_WHAT THE TASK ASKS:_ Could you retype exactly the lines below between the one holding "Where would you" and the one holding "retreat, and rotation", inclusive, leaving out any pictures?

[Data entries]

_ _ _ _ _ _ _

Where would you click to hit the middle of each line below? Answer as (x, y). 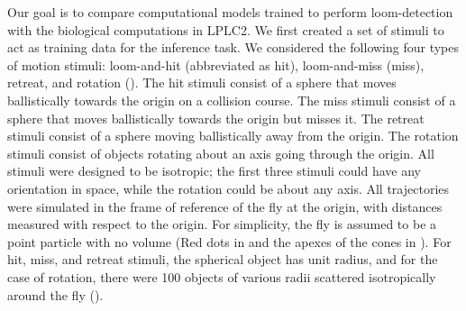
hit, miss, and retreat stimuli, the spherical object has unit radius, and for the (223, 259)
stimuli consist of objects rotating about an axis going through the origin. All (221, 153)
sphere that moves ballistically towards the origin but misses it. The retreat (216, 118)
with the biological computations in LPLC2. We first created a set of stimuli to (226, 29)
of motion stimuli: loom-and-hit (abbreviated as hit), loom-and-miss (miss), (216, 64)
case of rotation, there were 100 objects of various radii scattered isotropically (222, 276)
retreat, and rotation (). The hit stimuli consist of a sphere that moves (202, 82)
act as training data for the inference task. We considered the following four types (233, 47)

_ _ _ _ _ _ _

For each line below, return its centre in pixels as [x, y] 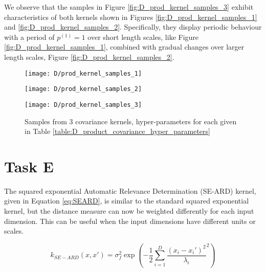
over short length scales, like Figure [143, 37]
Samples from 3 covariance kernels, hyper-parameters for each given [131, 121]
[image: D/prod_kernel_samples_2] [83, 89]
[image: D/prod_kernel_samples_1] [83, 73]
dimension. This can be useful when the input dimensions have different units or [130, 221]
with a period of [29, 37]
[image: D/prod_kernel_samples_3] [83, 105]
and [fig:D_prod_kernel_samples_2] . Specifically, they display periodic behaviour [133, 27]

_ _ _ _ _ _ _

_SOLVED EXERCISE:_
Where would you click to hit the middle of each line below? Answer as (x, y). 
hit, miss, and retreat stimuli, the spherical object has unit radius, and for the (223, 259)
stimuli consist of objects rotating about an axis going through the origin. All (221, 153)
sphere that moves ballistically towards the origin but misses it. The retreat (216, 118)
with the biological computations in LPLC2. We first created a set of stimuli to (226, 29)
of motion stimuli: loom-and-hit (abbreviated as hit), loom-and-miss (miss), (216, 64)
case of rotation, there were 100 objects of various radii scattered isotropically (222, 276)
retreat, and rotation (). The hit stimuli consist of a sphere that moves (202, 82)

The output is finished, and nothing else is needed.